Population (2024 census)
- • Total: 16,675
- • Density: 367.8/km^{2} (952.5/sq mi)
- • Households: 3,579

Economy
- • Income class: 4th municipal income class
- • Poverty incidence: 10.06% (2023)
- • Revenue: ₱ 162 million (2024)
- • Assets: ₱ 320.1 million (2024)
- • Expenditure: ₱ 120 million (2024)
- • Liabilities: ₱ 29.74 million (2024)

Service provider
- • Electricity: Surigao del Norte Electric Cooperative (SURNECO)
- Time zone: UTC+8 (PST)
- ZIP code: 8406
- PSGC: 1606727000
- IDD : area code: +63 (0)86
- Native languages: Surigaonon Agusan Cebuano Tagalog
- Website: www.tubod.gov.ph

= Tubod, Surigao del Norte =

Municipality in Surigao del Norte, Philippines

Tubod, officially the Municipality of Tubod (Surigaonon: Lungsod nan Tubod; Bayan ng Tubod), is a municipality in the province of Surigao del Norte, Philippines. According to the 2024 census, it has a population of 16,675 people.

==Geography==

Tubod lies in a valley at the centre of the peninsula that is the mainland portion of Surigao del Norte, with hills and mountains to the east and west of the town.

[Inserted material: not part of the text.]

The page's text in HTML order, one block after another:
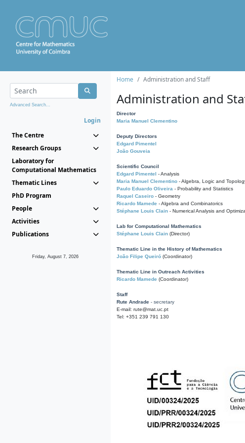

A natural feature in the western hills is Songkoy Spring, where clear water emerges from the rainforest and collects in a natural pool that is a popular local swimming place.

Rural areas along the valley floor are dominated by agriculture, while the hills are home to coconut plantations, rainforest and gold mining. To the south of Tubod is Lake Mainit on the border between Surigao del Norte and Agusan del Norte.

The Maharlika Highway runs through the centre of Tubod and links the town with the major center of Surigao City in the north. The closest airport is in Surigao City which has flights to Cebu and Manila. Ferries at Surigao City connect the mainland with the adjacent islands of Surigao del Norte and the neighbouring province of Southern Leyte.

===Climate===

Climate data for Tubod, Surigao del Norte
| Month | Jan | Feb | Mar | Apr | May | Jun | Jul | Aug | Sep | Oct | Nov | Dec | Year |
| Mean daily maximum °C (°F) | 27 (81) | 27 (81) | 28 (82) | 29 (84) | 30 (86) | 29 (84) | 29 (84) | 29 (84) | 29 (84) | 29 (84) | 28 (82) | 28 (82) | 29 (83) |
| Mean daily minimum °C (°F) | 23 (73) | 23 (73) | 23 (73) | 23 (73) | 24 (75) | 25 (77) | 24 (75) | 24 (75) | 24 (75) | 24 (75) | 24 (75) | 23 (73) | 24 (74) |
| Average precipitation mm (inches) | 210 (8.3) | 161 (6.3) | 123 (4.8) | 85 (3.3) | 148 (5.8) | 186 (7.3) | 164 (6.5) | 157 (6.2) | 141 (5.6) | 190 (7.5) | 223 (8.8) | 200 (7.9) | 1,988 (78.3) |
| Average rainy days | 21.0 | 16.8 | 18.5 | 18.2 | 24.9 | 27.7 | 28.4 | 27.0 | 26.1 | 27.6 | 24.6 | 22.0 | 282.8 |
Source: Meteoblue

===Barangays===
Tubod is politically subdivided into 9 barangays. Each barangay consists of puroks while some have sitios.
- Capayahan
- Cawilan
- Del Rosario
- Marga
- Motorpool
- Poblacion (Tubod)
- San Isidro
- San Pablo
- Timamana

==Demographics==

The Surigaonon language is the common local language, while Cebuano, Filipino, and English are also spoken.